Btw, not all guns float. Even a wood gun doesn't float until the shaft is out of it.


----------



## polar21

I dont know where we are going yet, just depends on the seas and how much time we have that day. 

Thanks for all the suggestions everyone. I have a wood gun so I dont know if it floats or not.


----------



## sniper

I have my stringer connected right to my bc, one of the lower clips so the fish isn't in my face while on the stringer. I clip my gun to myself too with a coated 7 strand, crimps and a clip. I figure if I ever get into a bind I can easily enough cut the shock cord with my knife.


----------



## coolbluestreak

I was in the boat last night so I took a picture for ya.


----------



## Mattatoar

Stringer is clipped to weight belt on two points to keep it tight on my body and not get hung up when I'm slithering through a wreck or over rocks. I carry some parachute cord in a loop to hang it below my belt when I am hunting off the bottom. This lessens the chance that Mr Toothy will mistake my andomen for bleeding mass of lunch before I know he's around.
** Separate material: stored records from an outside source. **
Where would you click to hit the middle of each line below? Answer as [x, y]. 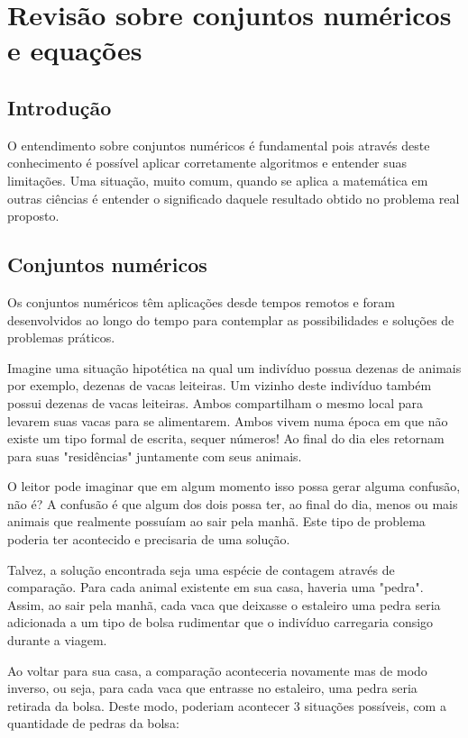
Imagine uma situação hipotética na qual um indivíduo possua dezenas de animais [234, 367]
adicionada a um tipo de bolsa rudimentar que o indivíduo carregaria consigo [220, 622]
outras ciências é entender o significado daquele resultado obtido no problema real [234, 198]
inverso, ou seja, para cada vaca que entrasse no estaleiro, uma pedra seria [212, 688]
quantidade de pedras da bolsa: [93, 723]
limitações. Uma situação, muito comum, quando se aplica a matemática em [218, 180]
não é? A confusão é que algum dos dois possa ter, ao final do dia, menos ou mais [233, 503]
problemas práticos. [61, 337]
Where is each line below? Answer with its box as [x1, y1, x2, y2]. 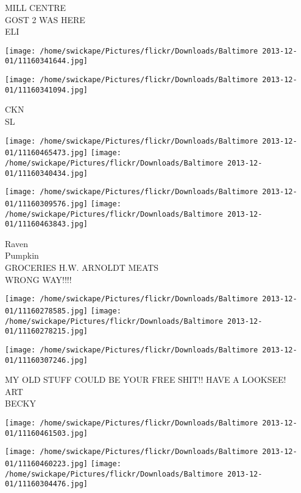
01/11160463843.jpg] [5, 220, 88, 229]
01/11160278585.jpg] [5, 306, 88, 315]
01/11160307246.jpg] [5, 355, 88, 365]
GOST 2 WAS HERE [5, 13, 85, 26]
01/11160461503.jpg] [5, 428, 88, 438]
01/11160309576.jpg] [5, 199, 88, 208]
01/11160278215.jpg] [5, 327, 88, 336]
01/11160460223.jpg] [5, 459, 88, 468]
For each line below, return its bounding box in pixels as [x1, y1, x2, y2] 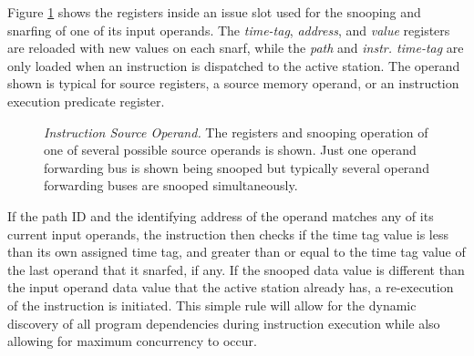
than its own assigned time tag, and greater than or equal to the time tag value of [7, 242, 466, 261]
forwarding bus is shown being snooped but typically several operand [44, 158, 429, 177]
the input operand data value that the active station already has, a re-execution [7, 278, 454, 297]
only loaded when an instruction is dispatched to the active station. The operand [7, 56, 460, 75]
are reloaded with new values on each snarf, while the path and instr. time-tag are [7, 38, 464, 57]
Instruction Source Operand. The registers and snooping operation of [44, 122, 428, 141]
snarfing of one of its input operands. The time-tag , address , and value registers [7, 20, 450, 39]
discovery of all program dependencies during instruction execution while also [7, 313, 440, 332]
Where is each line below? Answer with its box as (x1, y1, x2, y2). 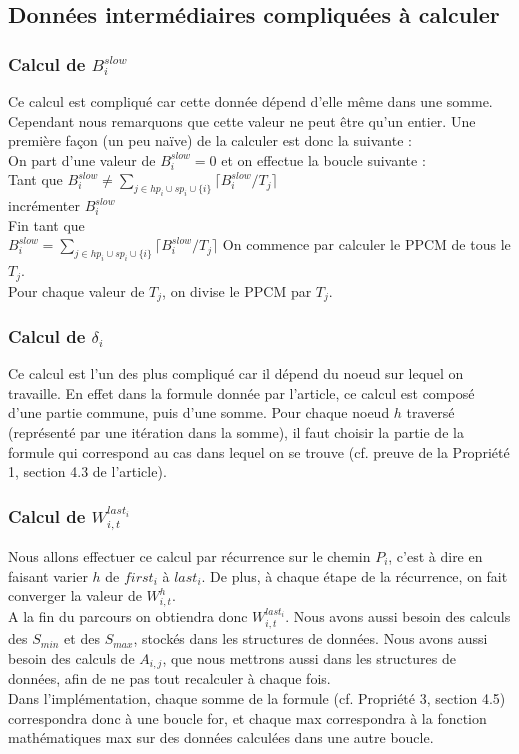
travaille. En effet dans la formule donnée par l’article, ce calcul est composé (8, 382, 475, 403)
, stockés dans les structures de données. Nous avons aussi (133, 628, 488, 649)
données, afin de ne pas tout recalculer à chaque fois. (8, 668, 331, 689)
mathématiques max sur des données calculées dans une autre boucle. (8, 727, 434, 748)
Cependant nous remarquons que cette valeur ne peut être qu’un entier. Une (8, 110, 476, 131)
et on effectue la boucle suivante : (221, 149, 426, 170)
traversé (406, 402, 455, 423)
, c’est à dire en (388, 546, 483, 567)
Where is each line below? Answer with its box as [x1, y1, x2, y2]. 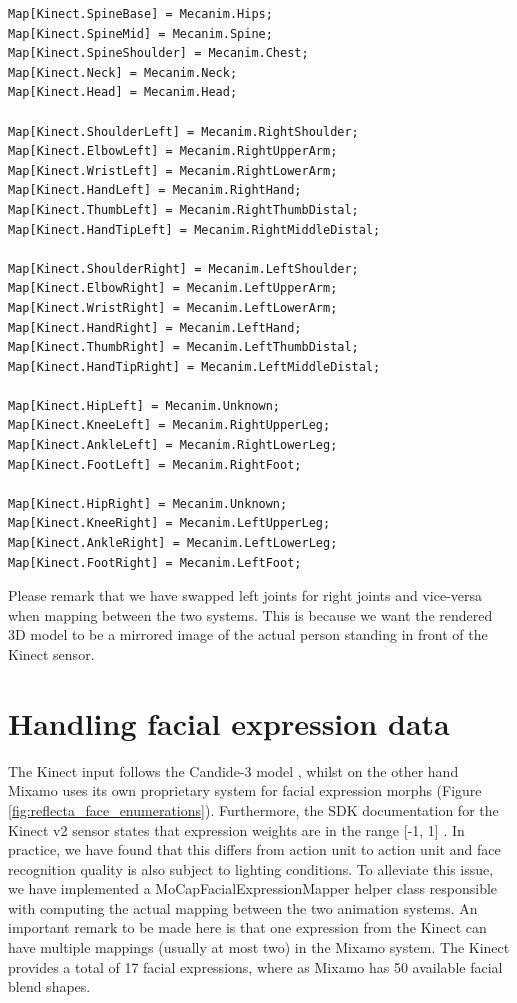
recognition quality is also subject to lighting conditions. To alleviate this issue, [8, 858, 494, 879]
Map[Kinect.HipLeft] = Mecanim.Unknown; [8, 398, 281, 413]
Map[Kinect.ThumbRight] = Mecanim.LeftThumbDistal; [8, 340, 359, 355]
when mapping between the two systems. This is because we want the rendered [8, 604, 493, 625]
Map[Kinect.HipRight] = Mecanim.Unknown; [8, 496, 288, 511]
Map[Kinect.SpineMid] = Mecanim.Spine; [8, 26, 273, 41]
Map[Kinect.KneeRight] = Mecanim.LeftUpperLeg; [8, 516, 331, 531]
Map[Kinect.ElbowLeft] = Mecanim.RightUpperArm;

Keep a mesh bag in a pocket for bugs or odd stuff you find like reels, weights, jigs, watches. wallets... all things I have found.

Gun; mount a spare shaft to make it negative (sink) all the time and give you a back up in case the shock cord has an issue, you are in a target rich zone, or something weird happens like the spear point of your primary gets lodged in a big cobia or AJ skull... something will happen sooner or later and spares are a good thing when you are at 120 feet on your last tank.

I'd rather NEVER have my gun float away..... again.

BC: clips, double ended brass one.... everywhere!!! Cheap at feed/horse tackle places like Tractor Supply.


----------



## markhsaltz

Be careful about clipping gun to you . It has pros and cons...Pro, you can use both hands to work with fish. 
Con and this is a big one... Unless you have lots of experience, will power, luck if you get lucky and shoot a decent size fish it will drag you down and or thru things that can cause harm and even death. I know ALOT of people do it here but that doesn't make it right. The best time to clip gun to you is when you are using a riding rig.. Goodluck, becareful have fun but be informed...


----------



## Dragonfire21281

*Riding rig*



markhsaltz said:


> Be careful about clipping gun to you . It has pros and cons...Pro, you can use both hands to work with fish.
> Con and this is a big one... Unless you have lots of experience, will power, luck if you get lucky and shoot a decent size fish it will drag you down and or thru things that can cause harm and even death. I know ALOT of people do it here but that doesn't make it right. The best time to clip gun to you is when you are using a riding rig.. Goodluck, becareful have fun but be informed...


 
+1 for a riding Rig:thumbsup:


----------



## coolbluestreak

coolbluestreak said:


> I was in the boat last night so I took a picture for ya.


 I figured out this weekend that my stringer setup is about 2" too long.


----------



## amnbowser

1. I like to keep my stringer up next to me. Having it dangling down like some people do is nothing but fishing for sharks. I feel much safer having my fish up next to me letting the shark know that the fish are mine and not theirs. Sharks look for easy meals and if they have to choose between a dangling stringer or taking on a 6 foot thing with a peice of steel or alluminum strapped to its back making a bunch of bubbling noise well you make the call. 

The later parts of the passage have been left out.